Seemingly there are cheaper 3G dongle modem wifi routers available in market. (Put dongle and use Wifi)
Need suggestions.

Option1: TP-LINK TL-MR3020 Portable 3G/3.75G Wireless N Router: Flipkart.com
Option2: TP-LINK TL-MR3220 3G/4G Wireless N Router: Flipkart.com

1. Are there any 3G router WIFI models which will just take a sim directly and not a dongle. [yeah almost like wifi tethering from phone ?]
2. Any comments on these 2 modems - Range - quality - any other options.


Thanks!


----------



## whitestar_999 (Dec 14, 2012)

1. D-Link DIR-457U myPocket 3.75G HSUPA Router: Flipkart.com

2. may find some useful info here:
Router For BSNL EVDO!!


----------



## dabster (Dec 15, 2012)

whitestar_999 said:


> 1. D-Link DIR-457U myPocket 3.75G HSUPA Router: Flipkart.com



Looks to be above 6.5k. Any reason you suggest this one..


----------



## whitestar_999 (Dec 15, 2012)

Micromax 400R Data Card: Flipkart.com
Huawei E355 (Wifi Dongle) Data Card: Flipkart.com
Beetel 3G Max (Mi-Fi) Data Card: Flipkart.com


----------



## ghantaukay (Dec 30, 2012)

I have TP-Link  TL MR3020 3G Wireless Router.
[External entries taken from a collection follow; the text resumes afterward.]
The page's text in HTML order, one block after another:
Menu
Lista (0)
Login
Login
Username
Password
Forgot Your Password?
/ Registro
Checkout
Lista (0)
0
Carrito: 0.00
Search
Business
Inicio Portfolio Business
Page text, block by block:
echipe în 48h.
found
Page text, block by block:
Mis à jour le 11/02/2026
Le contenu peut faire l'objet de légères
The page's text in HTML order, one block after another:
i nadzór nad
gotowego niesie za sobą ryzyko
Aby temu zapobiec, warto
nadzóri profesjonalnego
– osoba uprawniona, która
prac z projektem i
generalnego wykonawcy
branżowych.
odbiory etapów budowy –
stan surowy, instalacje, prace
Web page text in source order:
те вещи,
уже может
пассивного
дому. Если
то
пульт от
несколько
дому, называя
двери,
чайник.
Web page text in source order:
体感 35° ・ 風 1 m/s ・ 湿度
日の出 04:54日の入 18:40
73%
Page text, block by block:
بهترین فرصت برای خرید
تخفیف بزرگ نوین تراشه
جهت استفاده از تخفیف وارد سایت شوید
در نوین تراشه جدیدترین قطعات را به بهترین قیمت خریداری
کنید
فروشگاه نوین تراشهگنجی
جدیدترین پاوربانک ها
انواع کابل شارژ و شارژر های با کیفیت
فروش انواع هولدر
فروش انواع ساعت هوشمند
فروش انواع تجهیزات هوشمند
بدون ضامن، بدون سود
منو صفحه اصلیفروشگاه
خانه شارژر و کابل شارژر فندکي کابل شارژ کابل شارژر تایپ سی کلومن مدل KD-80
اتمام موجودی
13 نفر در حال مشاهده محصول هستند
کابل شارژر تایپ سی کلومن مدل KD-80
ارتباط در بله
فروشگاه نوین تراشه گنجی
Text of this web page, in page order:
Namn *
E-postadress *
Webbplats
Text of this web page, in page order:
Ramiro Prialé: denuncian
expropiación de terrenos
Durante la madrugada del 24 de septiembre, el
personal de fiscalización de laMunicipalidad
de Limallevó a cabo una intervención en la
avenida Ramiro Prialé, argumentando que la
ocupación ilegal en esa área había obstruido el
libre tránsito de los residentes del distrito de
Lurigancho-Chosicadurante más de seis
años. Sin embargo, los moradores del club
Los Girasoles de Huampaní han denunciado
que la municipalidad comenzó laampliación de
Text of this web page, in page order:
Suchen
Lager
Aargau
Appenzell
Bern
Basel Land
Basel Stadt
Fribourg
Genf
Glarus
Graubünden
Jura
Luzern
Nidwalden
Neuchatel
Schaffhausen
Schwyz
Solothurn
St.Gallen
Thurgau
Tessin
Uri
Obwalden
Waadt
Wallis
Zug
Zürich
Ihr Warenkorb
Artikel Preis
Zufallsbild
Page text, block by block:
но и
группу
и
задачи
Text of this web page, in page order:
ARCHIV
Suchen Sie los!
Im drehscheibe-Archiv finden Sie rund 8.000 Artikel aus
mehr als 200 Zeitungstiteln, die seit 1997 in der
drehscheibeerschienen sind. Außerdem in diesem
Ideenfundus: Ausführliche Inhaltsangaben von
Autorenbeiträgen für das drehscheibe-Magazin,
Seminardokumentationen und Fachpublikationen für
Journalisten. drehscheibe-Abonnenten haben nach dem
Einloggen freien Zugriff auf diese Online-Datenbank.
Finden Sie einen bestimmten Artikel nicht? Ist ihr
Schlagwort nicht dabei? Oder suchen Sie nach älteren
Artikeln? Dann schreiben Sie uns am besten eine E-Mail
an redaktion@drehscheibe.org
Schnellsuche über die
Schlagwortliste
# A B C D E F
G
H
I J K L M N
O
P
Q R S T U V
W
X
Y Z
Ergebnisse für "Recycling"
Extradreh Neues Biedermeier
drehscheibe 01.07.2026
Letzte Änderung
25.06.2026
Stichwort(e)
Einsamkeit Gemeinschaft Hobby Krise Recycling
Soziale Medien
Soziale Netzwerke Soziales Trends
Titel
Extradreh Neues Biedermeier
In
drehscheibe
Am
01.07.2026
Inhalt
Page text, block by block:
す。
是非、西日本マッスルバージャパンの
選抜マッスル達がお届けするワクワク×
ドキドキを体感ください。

I am trying to set up a wireless connection using Reliance Netconnect 3G (MF-190). I want to connect my iPad 2 and kindle using wifi.The kindle shows my router as one of the wifi connections but when I try to connect I get a failed connection message. Moreover, my pc does not show the TP Link connection in the list of connections. Can anyone suggest how I can get over this problem? Thanks


----------